L'hystérectomie est une intervention chirurgicale courante consistant en l'ablation de l'utérus. Cet article vise à fournir des informations détaillées sur l'hystérectomie, en particulier lorsqu'elle est réalisée par voie haute après une césarienne. Nous aborderons les indications, les différentes techniques chirurgicales, les suites opératoires, les risques potentiels et l'impact sur la vie sexuelle et hormonale de la patiente.

Indications de l'hystérectomie

L'hystérectomie est préconisée dans plusieurs cas, notamment :

  • Fibromes utérins (myomes) : Ces tumeurs bénignes se développent dans la paroi de l'utérus et peuvent provoquer des douleurs, des saignements abondants et une sensation de pesanteur.
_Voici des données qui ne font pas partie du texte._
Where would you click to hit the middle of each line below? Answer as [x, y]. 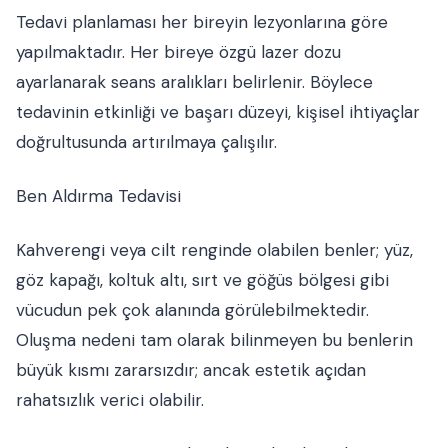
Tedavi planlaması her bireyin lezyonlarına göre [202, 22]
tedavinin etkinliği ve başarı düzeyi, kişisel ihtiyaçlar [218, 112]
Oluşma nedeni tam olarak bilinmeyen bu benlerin [214, 340]
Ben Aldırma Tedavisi [98, 196]
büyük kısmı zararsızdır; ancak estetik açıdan [191, 370]
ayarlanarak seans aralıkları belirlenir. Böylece [194, 82]
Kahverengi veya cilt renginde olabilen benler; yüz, [214, 250]
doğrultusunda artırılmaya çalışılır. [146, 142]

L'hystérectomie est envisagée lorsque les traitements médicaux (progestatifs par voie orale ou intra-utérine) sont inefficaces, ou si la femme est proche de la ménopause.
  • Endométriose : Cette maladie gynécologique touche environ 10 % des femmes en âge de procréer et se caractérise par la présence de muqueuse utérine en dehors de l'utérus, entraînant des douleurs, notamment pendant les règles.
  • Hémorragie post-partum : Une perte de sang supérieure à 500 ml après l'accouchement peut nécessiter une hystérectomie si les traitements médicamenteux ou l'embolisation ne suffisent pas.
  • Prolapsus génital : La descente des organes génitaux (utérus, vessie…) dans le vagin peut être corrigée par une hystérectomie si l'utérus aggrave le prolapsus.
  • Cancers gynécologiques : L'hystérectomie est un traitement possible pour les cancers du col de l'utérus, de l'endomètre et de certaines formes de cancers de l'ovaire.
  • Syndrome de Lynch : Cette maladie génétique augmente le risque de cancer colorectal et de l'endomètre, et peut justifier une hystérectomie préventive.
  • Adénomyose : Il s’agit d’une infiltration de la paroi musculaire de l’utérus par de l’endomètre.

Techniques chirurgicales

L'hystérectomie peut être réalisée selon différentes techniques :

  • Hystérectomie vaginale : L'utérus est retiré par les voies naturelles (vagin). Cette technique est plus facile chez les femmes ayant déjà accouché par voie basse.
  • Hystérectomie vaginale assistée par cœlioscopie : Des petites incisions sont réalisées au niveau de l'abdomen pour insérer une caméra et des instruments de chirurgie, en complément de la voie vaginale.
  • Hystérectomie abdominale (laparotomie) : L'abdomen est ouvert (comme pour une césarienne). Cette technique est utilisée en cas d'utérus très volumineux ou de pathologies cancéreuses.
  • Hystérectomie cœlioscopique : La dissection de l'utérus se fait sous le contrôle d'une caméra placée au niveau de l'ombilic et des pinces au-dessus du pubis. L'utérus peut être extrait par le vagin, ou morcelé et sortir par les orifices cutanés.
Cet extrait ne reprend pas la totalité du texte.